Replacing $(x, y)$ with $(y, x)$ shows we can assume $\alpha \leq \beta$, which gives $2\beta \geq \alpha + \beta \geq 2$ by the condition so $\beta \geq 1$. Taking $(0, 0)$ we obtain $f(0)^2 \leq f(0)$ so $0 \leq f(0) \leq 1$. First, assume that $f(0) = 0$. However, $(0, -1)$ then gives $0 \leq -\beta \leq -1$, a contradiction.
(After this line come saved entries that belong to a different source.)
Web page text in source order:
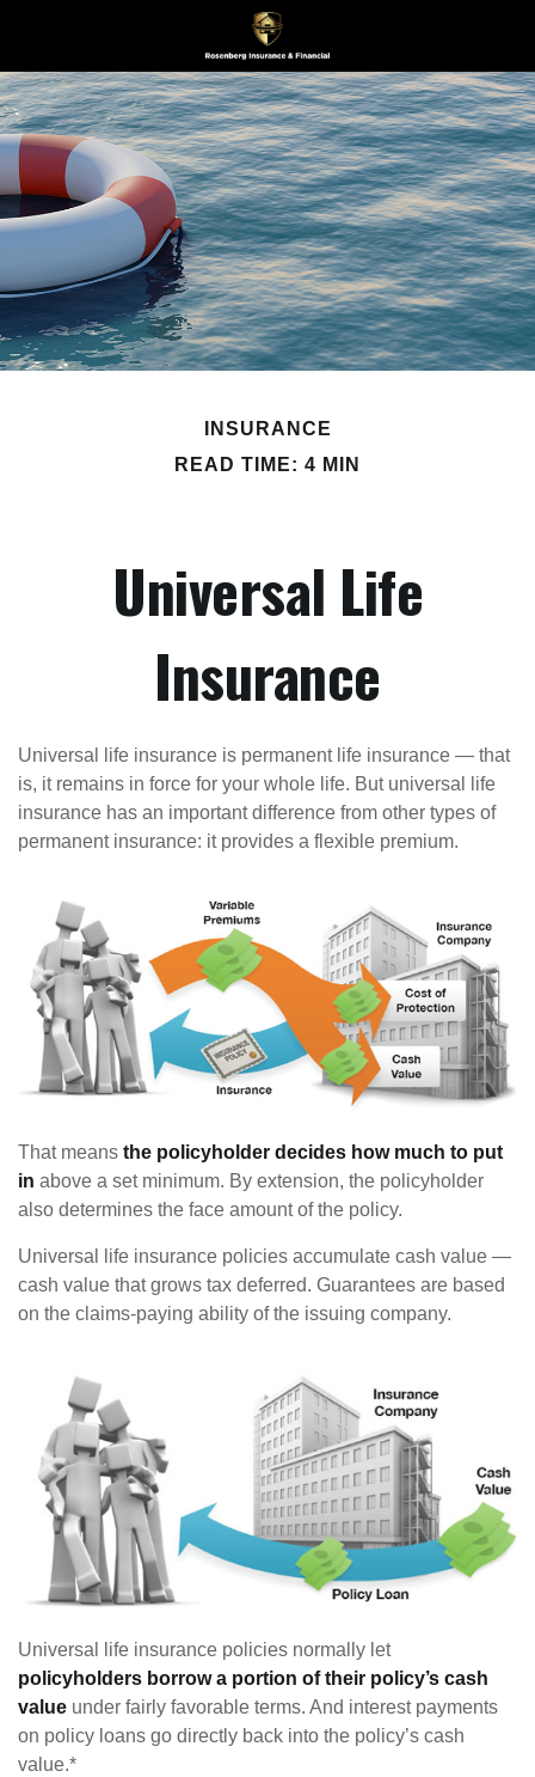
INSURANCE
READ TIME: 4 MIN
Universal Life
Insurance
Universal life insurance is permanent life insurance — that
is, it remains in force for your whole life. But universal life
insurance has an important difference from other types of
permanent insurance: it provides a flexible premium.
That means the policyholder decides how much to put
in above a set minimum. By extension, the policyholder
also determines the face amount of the policy.
Universal life insurance policies accumulate cash value —
cash value that grows tax deferred. Guarantees are based
on the claims-paying ability of the issuing company.
Universal life insurance policies normally let
policyholders borrow a portion of their policy’s cash
value under fairly favorable terms. And interest payments
on policy loans go directly back into the policy’s cash
value.*
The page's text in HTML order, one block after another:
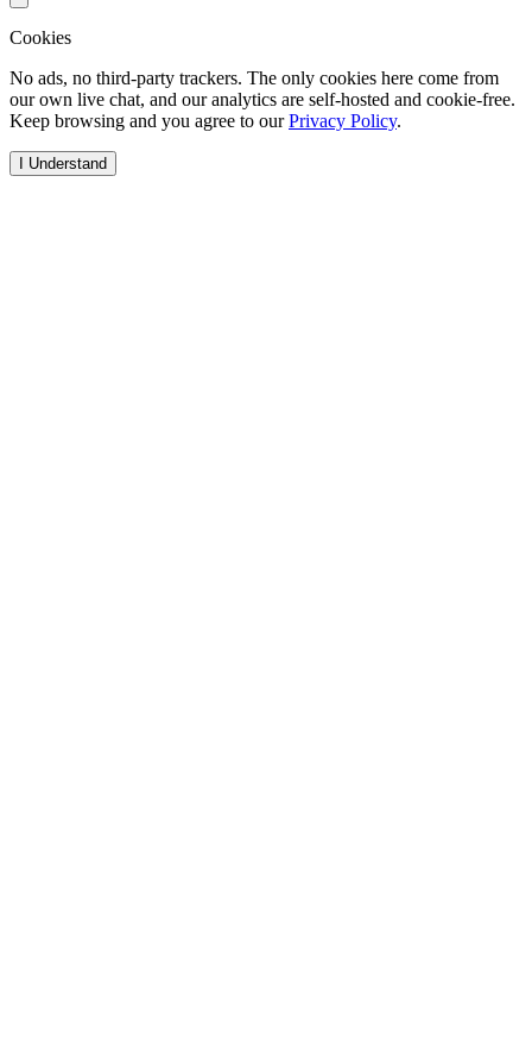
Cookies
No ads, no third-party trackers. The only cookies here come from
our own live chat, and our analytics are self-hosted and cookie-free.
Keep browsing and you agree to ourPrivacy Policy.
I Understand
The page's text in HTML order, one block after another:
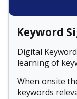
Keyword
Digital
learning of
When onsite
keywords
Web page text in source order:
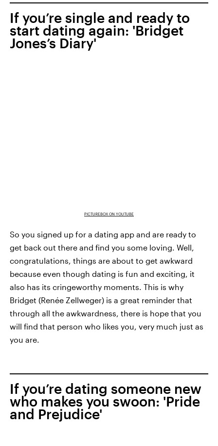
If you’re single and ready to
start dating again: 'Bridget
Jones’s Diary'
PICTUREBOX ON YOUTUBE
So you signed up for a dating app and are ready to
get back out there and find you some loving. Well,
congratulations, things are about to get awkward
because even though dating is fun and exciting, it
also has its cringeworthy moments. This is why
Bridget (Renée Zellweger) is a great reminder that
through all the awkwardness, there is hope that you
will find that person who likes you, very much just as
you are.
If you’re dating someone new
who makes you swoon: 'Pride
and Prejudice'
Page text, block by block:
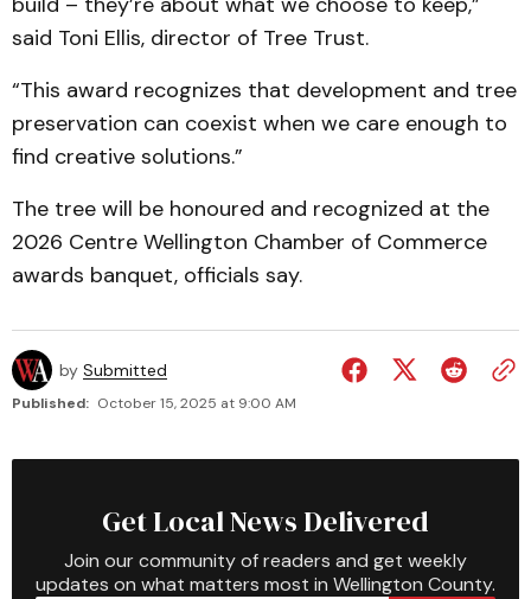
said Toni Ellis, director of Tree Trust.
“This award recognizes that development and tree
preservation can coexist when we care enough to
find creative solutions.”
The tree will be honoured and recognized at the
2026 Centre Wellington Chamber of Commerce
awards banquet, officials say.
by Submitted
Published: October 15, 2025 at 9:00 AM
Get Local News Delivered
Join our community of readers and get weekly
updates on what matters most in Wellington County.
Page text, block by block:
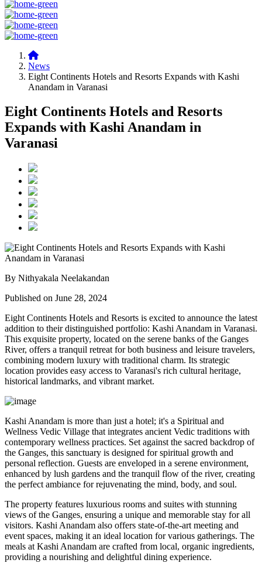
News
Eight Continents Hotels and Resorts Expands with Kashi
Anandam in Varanasi
Eight Continents Hotels and Resorts
Expands with Kashi Anandam in
Varanasi
By Nithyakala Neelakandan
Published on June 28, 2024
Eight Continents Hotels and Resorts is excited to announce the latest
addition to their distinguished portfolio: Kashi Anandam in Varanasi.
This exquisite property, located on the serene banks of the Ganges
River, offers a tranquil retreat for both business and leisure travelers,
combining modern luxury with traditional charm. Its strategic
location provides easy access to Varanasi's rich cultural heritage,
historical landmarks, and vibrant market.
Kashi Anandam is more than just a hotel; it's a Spiritual and
Wellness Vedic Village that integrates ancient Vedic traditions with
contemporary wellness practices. Set against the sacred backdrop of
the Ganges, this sanctuary is designed for spiritual growth and
personal reflection. Guests are enveloped in a serene environment,
enhanced by lush gardens and the tranquil flow of the river, creating
the perfect ambiance for rejuvenating the mind, body, and soul.
The property features luxurious rooms and suites with stunning
views of the Ganges, ensuring a unique and memorable stay for all
visitors. Kashi Anandam also offers state-of-the-art meeting and
event spaces, making it an ideal location for various gatherings. The
meals at Kashi Anandam are crafted from local, organic ingredients,
providing a nourishing and delightful dining experience.

Therefore $f(0) > 0$. Now, take $(0, y)$ to obtain $f(0)f(y) \leq f(0) + \beta y$ which rearranges to \[f(y) \leq \frac{\beta}{f(0)}y + 1\]for all real $y$. Now, take some $t \geq f(0)/\beta > 0$ and plug in $(-t, -t)$. We obtain: \[\frac{\beta^2}{f(0)^2}t^2 - \frac{2\beta}{f(0)}t + 1 = \left(\frac{\beta}{f(0)}t - 1\right)^2 \leq f(-t)^2 \leq f(t^2) - (\alpha + \beta)t \leq \frac{\beta}{f(0)}t^2 - (\alpha + \beta)t + 1\]for all $t$ sufficiently large, which implies $\beta^2/f(0)^2 \leq \beta/f(0)$ so we obtain $1 \leq \beta \leq f(0) \leq 1$ and we must have $1 = \beta = f(0)$ and $1 = \beta \geq \alpha \geq 1$ gives $\alpha = 1$. The chain of inequalities above now reduces to (for $t \geq 1$) \[t^2 - 2t + 1 \leq f(-t)^2 \leq f(t^2) - 2t \leq t^2 - 2t + 1\]so we obtain $f(t^2) = t^2 + 1$ and $f(-t)^2 = (t-1)^2$ for all $t \geq 1$. This gives $f(-1) = 0$ and taking $(-x, -1)$ we obtain $f(x) \geq x+1$ for all real $x$ which combined with the first inequality we proved gives $f(x) = x+1$ for all $x$, which is indeed a solution.

@axiomatical I would just add in a summary that there are no solutions for any $(\alpha,\beta)\ne(1,1)$

Here is a shorter solution: $P(-1,-1)$ shows $f(1) \ge f(-1)^2+\alpha+\beta \ge 2$. $P(1,1)$ shows $f(1)^2 \le f(1)+\alpha+\beta \le 2f(1)$. Hence $f(1) \le 2$ and hence $f(1)=2$ and hence $\alpha+\beta=2$ and $f(-1)=0$. $P(x,1)$ shows $f(x) \le \alpha x+\beta$. $P(x,-1)$ hows $f(x) \ge \alpha x+\beta$. Hence $f(x)=\alpha x+\beta$ but of course also $f(x)=\beta x+\alpha$ by symmetry. Hence $\alpha=\beta=1$ and $f(x)=x+1$ which is indeed a solution.